But something strange happened after Airport Business Solutions submitted its report. The study received limited distribution and was never officially adopted by the city council. A year later, another consultant produced another master plan, which also has yet to find its way to the city council, ostensibly because environmental issues have not been resolved. During 2003 and 2004, despite Gibbs's proposals to the city and the first consultant's advice that Gibbs be permitted to bid on a new lease, the family never got the chance.
Last July, says Tracy Means, the city's airports director, she tried to alert members of the city council's land use committee that the Gibbs lease was soon up for renewal, but she was turned aside. Although she had prepared a PowerPoint presentation that outlined the consultants' development options, "They didn't want to listen to me," Means says. As a result, she adds, the planned public airing of Gibbs and the airport's future was never held.
Ignored by both the city council and the higher-ups in the city real estate department, Means says that last September she fired off what she describes as a confidential letter to her bosses, in which she gave her recommendations about what to do when the Gibbs lease ran out, but no action took place. Then in December, with just a few months left for the Gibbs family, Means says she began meeting privately with city council staff members, telling them that the city would make more money from a new tenant. "Nobody argued with that," she recalls. No public hearings were held.
This January, Buzz Gibbs, son of company founder Bill Gibbs, wrote Means a letter in which he asked to open negotiations for a new lease on the Gibbs Flying Service site, referred to by the city as "Lot 3." In a letter dated March 6, Means wrote back, saying, "Due to the uncertainty of the future development of Lot 3, we are unable to consider your proposal at this time. Once the disposition of Lot 3 has been determined, we will re-evaluate your proposal."
Was a dark hand at work? Was a politically connected new tenant waiting in the wings? Or did the city's real estate department itself plan to run Gibbs Flying Service?
On April 13, Gibbs, along with many concerned pilots, presented his case to the city council's Public Safety and Neighborhood Services Committee. The committee was sympathetic. Last Friday, Gibbs learned that the city would extend his lease for one year, using a holdover provision in the existing lease. During the coming year, the city will put out a request for proposals.

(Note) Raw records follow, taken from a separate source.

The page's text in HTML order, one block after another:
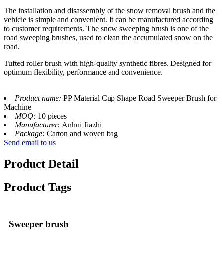
The installation and disassembly of the snow removal brush and the
vehicle is simple and convenient. It can be manufactured according
to customer requirements. The snow sweeping brush is one of the
road sweeping brushes, used to clean the accumulated snow on the
road.
Tufted roller brush with high-quality synthetic fibres. Designed for
optimum flexibility, performance and convenience.
Product name: PP Material Cup Shape Road Sweeper Brush for
Machine
MOQ: 10 pieces
Manufacturer: Anhui Jiazhi
Package: Carton and woven bag
Send email to us
Product Detail
Product Tags
Sweeper brush
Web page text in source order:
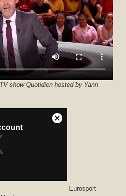
show Quotidien hosted by Yann
Eurosport
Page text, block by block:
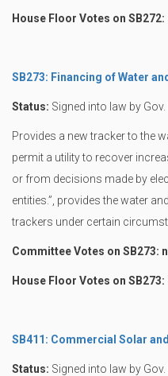
House Floor Votes on
SB273: Financing of Water
Status: Signed into law by
Provides a new tracker to the
permit a utility to recover
or from decisions made by
entities.”, provides the water
trackers under certain
Committee Votes on SB273:
House Floor Votes on
SB411: Commercial Solar
Status: Signed into law by
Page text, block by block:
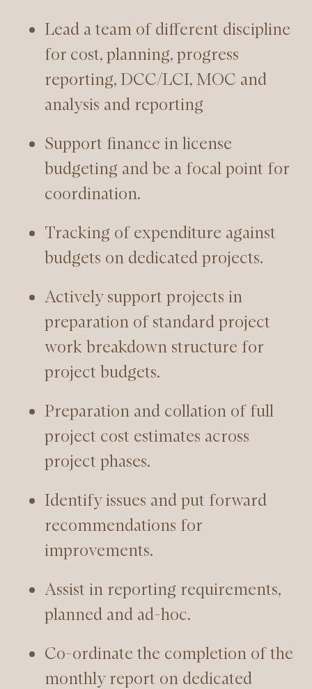
Lead a team of different discipline
for cost, planning, progress
reporting, DCC/LCI, MOC and
analysis and reporting
Support finance in license
budgeting and be a focal point for
coordination.
Tracking of expenditure against
budgets on dedicated projects.
Actively support projects in
preparation of standard project
work breakdown structure for
project budgets.
Preparation and collation of full
project cost estimates across
project phases.
Identify issues and put forward
recommendations for
improvements.
Assist in reporting requirements,
planned and ad-hoc.
Co-ordinate the completion of the
monthly report on dedicated
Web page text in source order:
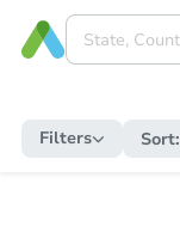
Filters Sort:
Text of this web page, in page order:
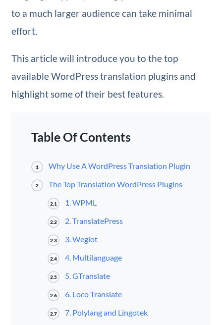
to a much larger audience can take minimal
effort.
This article will introduce you to the top
available WordPress translation plugins and
highlight some of their best features.
Table Of Contents
1 Why Use A WordPress Translation Plugin
2 The Top Translation WordPress Plugins
2.1 1. WPML
2.2 2. TranslatePress
2.3 3. Weglot
2.4 4. Multilanguage
2.5 5. GTranslate
2.6 6. Loco Translate
2.7 7. Polylang and Lingotek
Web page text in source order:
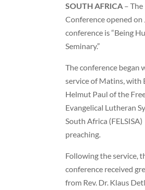
SOUTH AFRICA –
Conference opened on
conference is “Being
Seminary.”
The conference began
service of Matins, with
Helmut Paul of the
Evangelical Lutheran
South Africa (FELSISA)
preaching.
Following the service,
conference received
from Rev. Dr. Klaus
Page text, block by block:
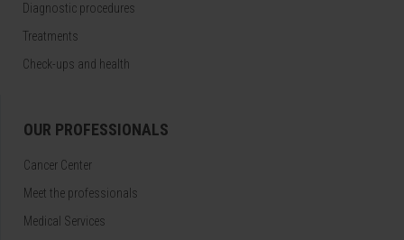
Diagnostic procedures
Treatments
Check-ups and health
OUR PROFESSIONALS
Cancer Center
Meet the professionals
Medical Services
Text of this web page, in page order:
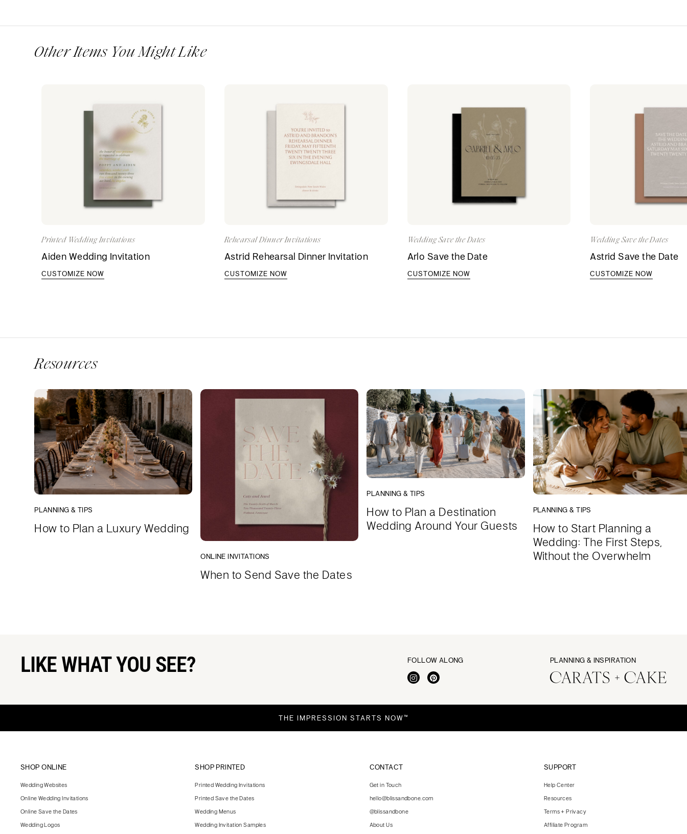
Other Items You Might Like
Printed Wedding Invitations
Aiden Wedding Invitation
CUSTOMIZE NOW
Rehearsal Dinner Invitations
Astrid Rehearsal Dinner Invitation
CUSTOMIZE NOW
Wedding Save the Dates
Arlo Save the Date
CUSTOMIZE NOW
Wedding Save the Dates
Astrid Save the Date
CUSTOMIZE NOW
Resources
PLANNING & TIPS
How to Plan a Luxury Wedding
ONLINE INVITATIONS
When to Send Save the Dates
PLANNING & TIPS
How to Plan a Destination
Wedding Around Your Guests
PLANNING & TIPS
How to Start Planning a
Wedding: The First Steps,
Without the Overwhelm
LIKE WHAT YOU SEE? FOLLOW ALONG PLANNING & INSPIRATION
THE IMPRESSION STARTS NOW™
SHOP ONLINE
Wedding Websites
Online Wedding Invitations
Online Save the Dates
Wedding Logos
SHOP PRINTED
Printed Wedding Invitations
Printed Save the Dates
Wedding Menus
Wedding Invitation Samples
CONTACT
Get in Touch
hello@blissandbone.com
@blissandbone
About Us
SUPPORT
Help Center
Resources
Terms + Privacy
Affiliate Program
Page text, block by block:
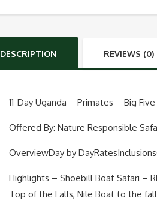
DESCRIPTION REVIEWS (0)
11-Day Uganda – Primates – Big
Offered By: Nature Responsible
OverviewDay by
Highlights – Shoebill Boat Safari –
Top of the Falls, Nile Boat to the
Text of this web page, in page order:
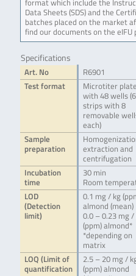
format which include the
Data Sheets (SDS) and the
batches placed on the market
find our documents on the eIFU
Specifications
Art. No
R6901
Test format
Microtiter plate
with 48 wells (6
strips with 8
removable
each)
Sample
preparation
extraction and
centrifugation
Incubation
time
30 min
Room
LOD
(Detection
limit)
0.1 mg / kg
almond (mean)
0.0 – 0.23 mg /
(ppm) almond*
*depending on
matrix
LOQ (Limit of
quantification
2.5 – 20 mg /
(ppm) almond
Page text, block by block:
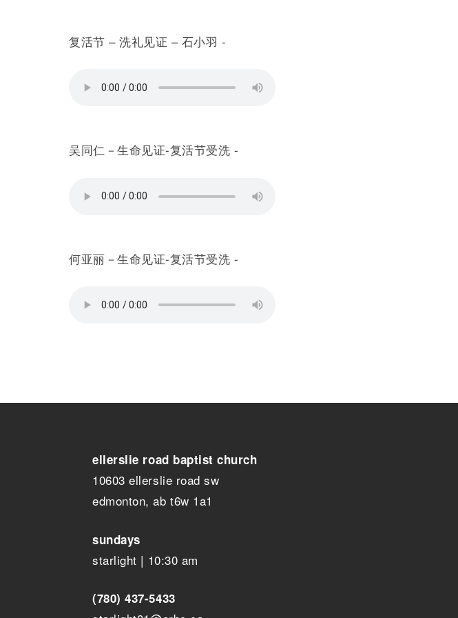
复活节 – 洗礼见证 – 石小羽 -
吴同仁－生命见证-复活节受洗 -
何亚丽－生命见证-复活节受洗 -
ellerslie road baptist church
10603 ellerslie road sw
edmonton, ab t6w 1a1
sundays
starlight | 10:30 am
(780) 437-5433
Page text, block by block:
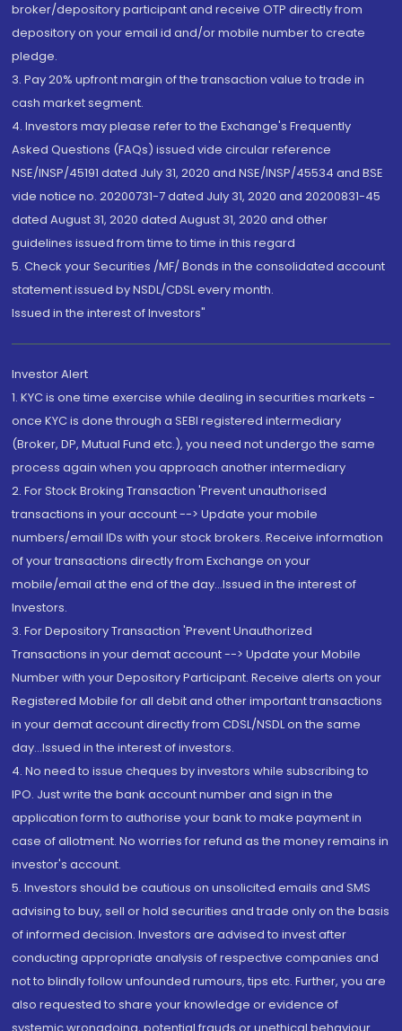
broker/depository participant and receive OTP directly from
depository on your email id and/or mobile number to create
pledge.
3. Pay 20% upfront margin of the transaction value to trade in
cash market segment.
4. Investors may please refer to the Exchange's Frequently
Asked Questions (FAQs) issued vide circular reference
NSE/INSP/45191 dated July 31, 2020 and NSE/INSP/45534 and BSE
vide notice no. 20200731-7 dated July 31, 2020 and 20200831-45
dated August 31, 2020 dated August 31, 2020 and other
guidelines issued from time to time in this regard
5. Check your Securities /MF/ Bonds in the consolidated account
statement issued by NSDL/CDSL every month.
Issued in the interest of Investors"
Investor Alert
1. KYC is one time exercise while dealing in securities markets -
once KYC is done through a SEBI registered intermediary
(Broker, DP, Mutual Fund etc.), you need not undergo the same
process again when you approach another intermediary
2. For Stock Broking Transaction 'Prevent unauthorised
transactions in your account --> Update your mobile
numbers/email IDs with your stock brokers. Receive information
of your transactions directly from Exchange on your
mobile/email at the end of the day...Issued in the interest of
Investors.
3. For Depository Transaction 'Prevent Unauthorized
Transactions in your demat account --> Update your Mobile
Number with your Depository Participant. Receive alerts on your
Registered Mobile for all debit and other important transactions
in your demat account directly from CDSL/NSDL on the same
day...Issued in the interest of investors.
4. No need to issue cheques by investors while subscribing to
IPO. Just write the bank account number and sign in the
application form to authorise your bank to make payment in
case of allotment. No worries for refund as the money remains in
investor's account.
5. Investors should be cautious on unsolicited emails and SMS
advising to buy, sell or hold securities and trade only on the basis
of informed decision. Investors are advised to invest after
conducting appropriate analysis of respective companies and
not to blindly follow unfounded rumours, tips etc. Further, you are
also requested to share your knowledge or evidence of
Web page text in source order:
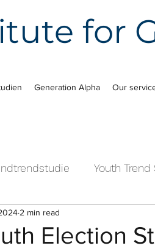
for
Generation Alpha Our
Youth
Election
2 min read
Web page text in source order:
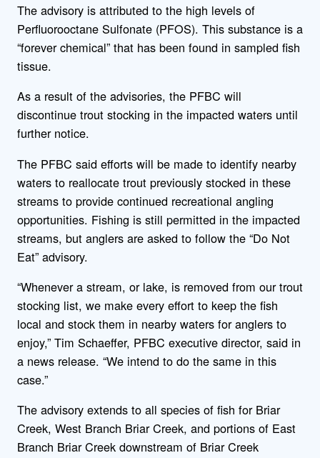
The advisory is attributed to the high levels of
Perfluorooctane Sulfonate (PFOS). This substance is a
“forever chemical” that has been found in sampled fish
tissue.
As a result of the advisories, the PFBC will
discontinue trout stocking in the impacted waters until
further notice.
The PFBC said efforts will be made to identify nearby
waters to reallocate trout previously stocked in these
streams to provide continued recreational angling
opportunities. Fishing is still permitted in the impacted
streams, but anglers are asked to follow the “Do Not
Eat” advisory.
“Whenever a stream, or lake, is removed from our trout
stocking list, we make every effort to keep the fish
local and stock them in nearby waters for anglers to
enjoy,” Tim Schaeffer, PFBC executive director, said in
a news release. “We intend to do the same in this
case.”
The advisory extends to all species of fish for Briar
Creek, West Branch Briar Creek, and portions of East
Branch Briar Creek downstream of Briar Creek
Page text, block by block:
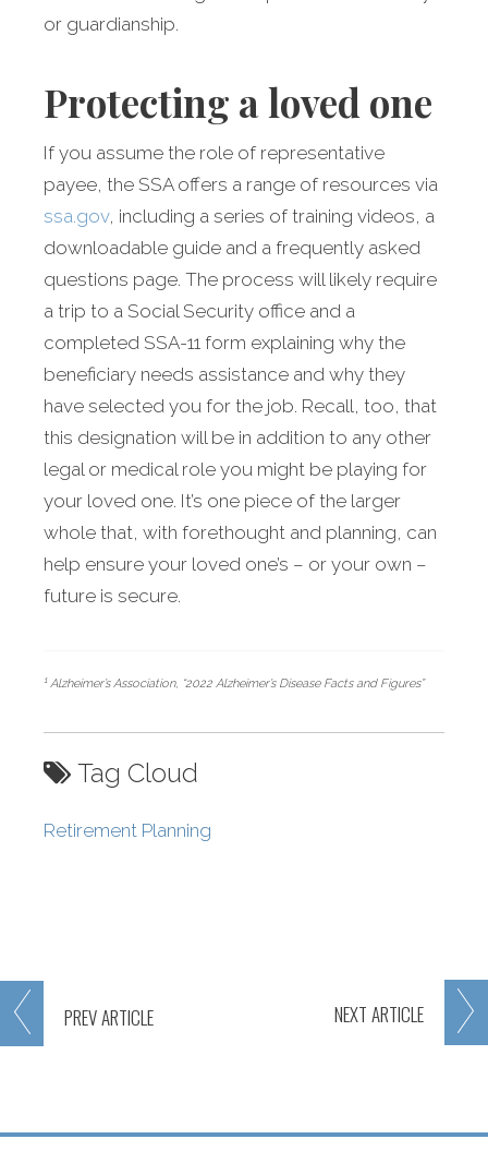
PREVARTICLE NEXT ARTICLE
or guardianship.
Protecting a loved one
If you assume the role of representative
payee, the SSA offers a range of resources via
ssa.gov, including a series of training videos, a
downloadable guide and a frequently asked
questions page. The process will likely require
a trip to a Social Security office and a
completed SSA-11 form explaining why the
beneficiary needs assistance and why they
have selected you for the job. Recall, too, that
this designation will be in addition to any other
legal or medical role you might be playing for
your loved one. It’s one piece of the larger
whole that, with forethought and planning, can
help ensure your loved one’s – or your own –
future is secure.
1 Alzheimer’s Association, “2022 Alzheimer’s Disease Facts and Figures”
Tag Cloud
Retirement Planning

With the long-term fate of Gibbs Flying Service in doubt, Buzz Gibbs recently reflected on his family's place in San Diego aviation history and offered his views on why, after nearly 70 years, the city might want his family to leave Montgomery Field.
Q. Does your father still own the business?
A. It's a family business. My kids own part of it; he owns part of it.
Q. How did your father get into the business?
A. He started flying in San Diego about 1930 -- he might have been 20 years old at the time. Charles Lindbergh was a big deal then. In those days it didn't take a lot of flying to get a license. My father worked odd jobs and different jobs and began teaching people and working on airplanes down at the old National City airport.
I think in the early '30s there was a very, very rainy year that flooded everything around here, and it flooded that airport down there. So he decided he wanted his own airport on dry land that wouldn't flood and went up to the Kearny Mesa area -- and that was way out of town in those days.
He started buying flat land up there, very inexpensively by today's standards -- it was a lot of money then. By '37, he actually had enough land to make a little airport. Airports in those days were nothing but a straight piece of ground 1200 feet long, and the brush would cut it off, so that's basically what he had.
Over the years he bought land from private parties. There was nothing up there. Daley owned a lot of the land, and he had cattle there at the time. That's kind of how it happened, and my father eventually acquired a couple hundred acres.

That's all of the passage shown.